A couple quick thoughts at the end of the week.

Humans are no longer limited by a lack of information.  We’ve never had more Wikipedia articles, Google search results, emails, updates, and every other way we get information when we need it.

We even have Siri or other artificial intelligence like Big Blue to do the work for us.

Information is not the problem.

 

We are now limited by the amount of attention we have available.

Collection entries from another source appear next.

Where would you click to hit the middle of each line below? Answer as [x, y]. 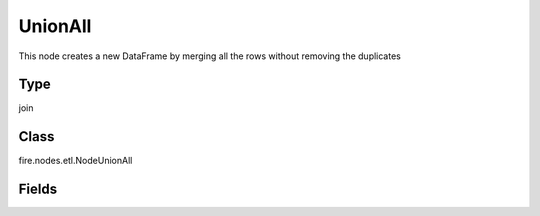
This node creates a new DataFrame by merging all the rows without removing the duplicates [210, 56]
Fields [38, 189]
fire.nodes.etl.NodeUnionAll [75, 161]
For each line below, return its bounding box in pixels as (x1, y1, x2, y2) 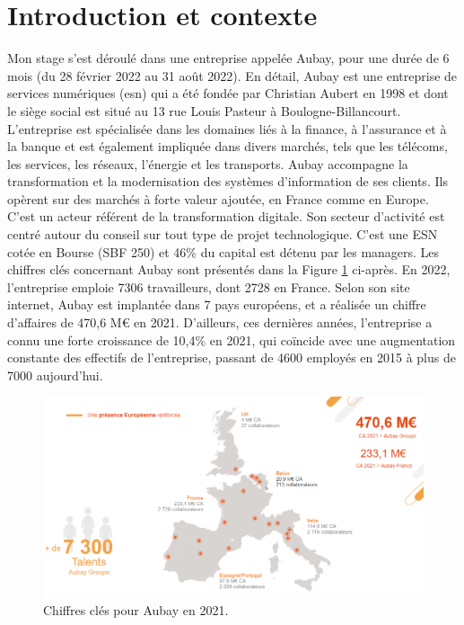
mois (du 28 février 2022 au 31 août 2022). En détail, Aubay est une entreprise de (7, 66, 458, 85)
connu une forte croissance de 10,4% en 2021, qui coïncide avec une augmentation (7, 330, 456, 349)
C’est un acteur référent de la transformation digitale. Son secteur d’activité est (7, 207, 445, 226)
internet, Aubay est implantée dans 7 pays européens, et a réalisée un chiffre (7, 295, 426, 314)
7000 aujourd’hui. (7, 365, 103, 384)
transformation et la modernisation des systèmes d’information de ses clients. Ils (7, 172, 448, 191)
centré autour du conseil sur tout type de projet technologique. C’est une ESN (7, 225, 438, 244)
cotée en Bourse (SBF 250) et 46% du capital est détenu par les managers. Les (7, 242, 440, 261)
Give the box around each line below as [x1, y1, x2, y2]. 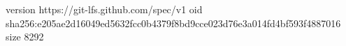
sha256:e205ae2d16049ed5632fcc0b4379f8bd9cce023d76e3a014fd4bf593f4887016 [6, 15, 341, 30]
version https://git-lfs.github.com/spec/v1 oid [6, 2, 203, 16]
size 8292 [6, 29, 44, 44]
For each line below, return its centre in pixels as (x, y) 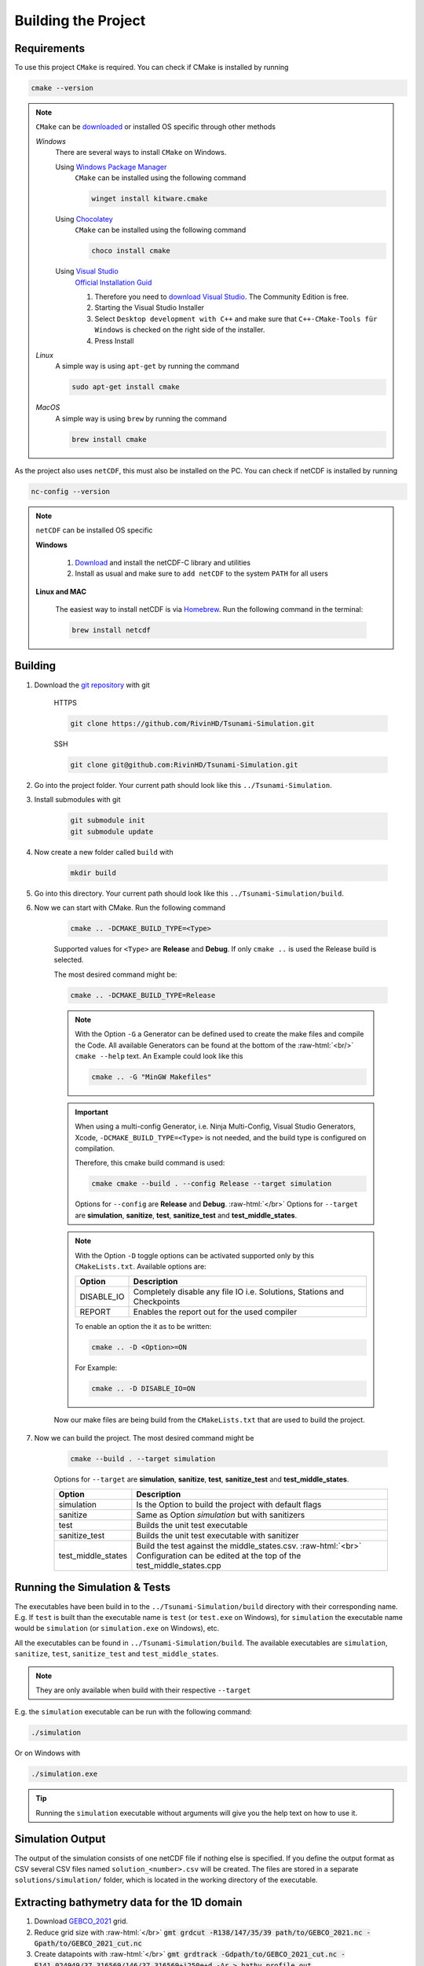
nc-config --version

When you earn someone’s attention, you shouldn’t waste it.  It’s precious!

 

Does your page respect people’s time?

  • Do you dominate Facebook with a ton of trivial posts?  We only have so much time and you’re wasting it.  We will unfollow or hide you.
  • Why are our comments awaiting moderation on your blog? You have a spam filter.
  • Are you deleting Facebook comments that are unfavorable to your brand?  You are asking for trouble.  Comments will go somewhere.
  • We won’t do business with you if you ignore questions or comments on your page.

 

Why are your customers waiting?

  • I spent 3 hours on the phone with AT&T yesterday.  Now I’m switching to Verizon.
  • My favorite grocery store has no parking.  I now have a new favorite.
  • Sam’s Club always has 10 people in every line.  I’m not renewing my membership.

 

How are you one on one?

  • Are you constantly checking your phone?
  • Are you dragging the conversation down by spend too much time on meaningless stuff?
  • Are you actually listening?
  • Do you spam your contacts with unnecessary emails or other deferred communication?
  • Do you say stuff just for the sake of saying it?

 

For the sake of humanity, we must stop.

 

The developed world is out of time.  Relationships are suffering.  People are overwhelmed.

If you want to keep people’s attention in the Attention Era, you must respect it.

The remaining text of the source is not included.